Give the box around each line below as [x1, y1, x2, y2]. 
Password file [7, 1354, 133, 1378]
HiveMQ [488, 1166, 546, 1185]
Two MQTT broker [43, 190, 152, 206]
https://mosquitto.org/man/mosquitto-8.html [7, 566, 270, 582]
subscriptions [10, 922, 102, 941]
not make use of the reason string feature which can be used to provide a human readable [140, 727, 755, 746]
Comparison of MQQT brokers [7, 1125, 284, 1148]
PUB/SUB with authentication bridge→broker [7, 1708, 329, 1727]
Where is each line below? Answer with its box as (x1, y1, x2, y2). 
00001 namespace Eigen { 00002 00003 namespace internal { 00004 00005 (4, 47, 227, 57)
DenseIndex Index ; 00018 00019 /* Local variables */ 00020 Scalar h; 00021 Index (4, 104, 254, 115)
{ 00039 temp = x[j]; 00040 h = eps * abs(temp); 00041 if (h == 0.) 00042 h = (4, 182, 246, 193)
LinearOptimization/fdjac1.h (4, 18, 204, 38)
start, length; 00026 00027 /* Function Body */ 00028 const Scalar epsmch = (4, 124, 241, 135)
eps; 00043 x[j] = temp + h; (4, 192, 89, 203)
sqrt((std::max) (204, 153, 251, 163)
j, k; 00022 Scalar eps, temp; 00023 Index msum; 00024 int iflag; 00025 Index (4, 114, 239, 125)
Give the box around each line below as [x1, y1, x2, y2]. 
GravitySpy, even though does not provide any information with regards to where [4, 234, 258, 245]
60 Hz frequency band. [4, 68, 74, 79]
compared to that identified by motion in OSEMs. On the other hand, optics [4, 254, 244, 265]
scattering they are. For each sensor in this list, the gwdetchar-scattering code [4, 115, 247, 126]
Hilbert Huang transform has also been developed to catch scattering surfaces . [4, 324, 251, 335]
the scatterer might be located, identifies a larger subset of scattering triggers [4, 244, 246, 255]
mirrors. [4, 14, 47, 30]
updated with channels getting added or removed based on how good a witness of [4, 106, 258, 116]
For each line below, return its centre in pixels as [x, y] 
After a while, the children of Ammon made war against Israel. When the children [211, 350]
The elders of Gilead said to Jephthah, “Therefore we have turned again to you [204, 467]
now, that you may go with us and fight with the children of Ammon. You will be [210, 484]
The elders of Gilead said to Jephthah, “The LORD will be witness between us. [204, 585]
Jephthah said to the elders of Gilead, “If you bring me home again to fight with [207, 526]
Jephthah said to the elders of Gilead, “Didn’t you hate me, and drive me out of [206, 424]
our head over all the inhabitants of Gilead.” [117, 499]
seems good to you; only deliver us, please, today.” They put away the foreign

•••••

### Work instruction:
Nothing is to be left out; every record above must be repeated exactly.

### Result:
Give the box around each line below as [x1, y1, x2, y2]. 
Password file [7, 1354, 133, 1378]
HiveMQ [488, 1166, 546, 1185]
Two MQTT broker [43, 190, 152, 206]
https://mosquitto.org/man/mosquitto-8.html [7, 566, 270, 582]
subscriptions [10, 922, 102, 941]
not make use of the reason string feature which can be used to provide a human readable [140, 727, 755, 746]
Comparison of MQQT brokers [7, 1125, 284, 1148]
PUB/SUB with authentication bridge→broker [7, 1708, 329, 1727]
Where is each line below? Answer with its box as (x1, y1, x2, y2). 
00001 namespace Eigen { 00002 00003 namespace internal { 00004 00005 (4, 47, 227, 57)
DenseIndex Index ; 00018 00019 /* Local variables */ 00020 Scalar h; 00021 Index (4, 104, 254, 115)
{ 00039 temp = x[j]; 00040 h = eps * abs(temp); 00041 if (h == 0.) 00042 h = (4, 182, 246, 193)
LinearOptimization/fdjac1.h (4, 18, 204, 38)
start, length; 00026 00027 /* Function Body */ 00028 const Scalar epsmch = (4, 124, 241, 135)
eps; 00043 x[j] = temp + h; (4, 192, 89, 203)
sqrt((std::max) (204, 153, 251, 163)
j, k; 00022 Scalar eps, temp; 00023 Index msum; 00024 int iflag; 00025 Index (4, 114, 239, 125)
Give the box around each line below as [x1, y1, x2, y2]. 
GravitySpy, even though does not provide any information with regards to where [4, 234, 258, 245]
60 Hz frequency band. [4, 68, 74, 79]
compared to that identified by motion in OSEMs. On the other hand, optics [4, 254, 244, 265]
scattering they are. For each sensor in this list, the gwdetchar-scattering code [4, 115, 247, 126]
Hilbert Huang transform has also been developed to catch scattering surfaces . [4, 324, 251, 335]
the scatterer might be located, identifies a larger subset of scattering triggers [4, 244, 246, 255]
mirrors. [4, 14, 47, 30]
updated with channels getting added or removed based on how good a witness of [4, 106, 258, 116]
For each line below, return its centre in pixels as [x, y] 
After a while, the children of Ammon made war against Israel. When the children [211, 350]
The elders of Gilead said to Jephthah, “Therefore we have turned again to you [204, 467]
now, that you may go with us and fight with the children of Ammon. You will be [210, 484]
The elders of Gilead said to Jephthah, “The LORD will be witness between us. [204, 585]
Jephthah said to the elders of Gilead, “If you bring me home again to fight with [207, 526]
Jephthah said to the elders of Gilead, “Didn’t you hate me, and drive me out of [206, 424]
our head over all the inhabitants of Gilead.” [117, 499]
seems good to you; only deliver us, please, today.” They put away the foreign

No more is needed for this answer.